Longer term, incidents like this tend to push more sophisticated users to rethink custody strategies. Many traders already keep only active trading capital on exchanges and move long-term holdings into self-custodied cold wallets. Others diversify across multiple platforms to reduce single-point-of-failure risk. While Upbit’s promise of full reimbursement will soften the immediate blow, the psychological impact—a renewed sense that even top-tier exchanges can be vulnerable—may accelerate this trend.

The breach is also a reminder to the broader industry that security is not a one-time investment but an ongoing process. As exchange infrastructures expand to support new chains like Solana, layer-2 networks, and cross-chain bridges, each integration can introduce fresh attack surfaces. Regular penetration testing, on-chain anomaly detection, granular access controls over private keys, and rapid incident-response playbooks are no longer optional; they are foundational requirements for any platform aspiring to operate at global scale.

For Dunamu and Naver, how they handle the aftermath may prove as important as the technical cause of the hack itself. Transparent communication with users, regulators, and potential investors; a clear explanation of what went wrong; and visible, verifiable improvements to security architecture will all influence how much long-term damage this incident inflicts on their reputation. If managed well, it could be framed as a stress test that leads to a stronger, more resilient platform. If handled poorly, it risks casting a shadow over one of the largest fintech deals in South Korean history and complicating a high-profile IPO campaign.

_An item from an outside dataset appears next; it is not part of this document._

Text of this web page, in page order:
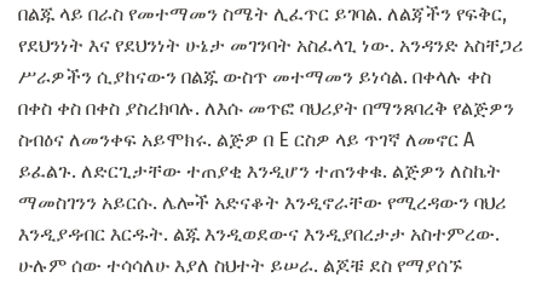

For now, Upbit’s stance is straightforward: transfers are frozen until a full security review is completed; trading remains operational; cold wallets are secure; and all affected user funds will be made whole. The coming weeks—marked by forensic investigations, regulatory oversight, and market reactions—will determine whether that message is enough to preserve user trust at a moment when the company is attempting to transform itself from a regional crypto heavyweight into a global financial technology player.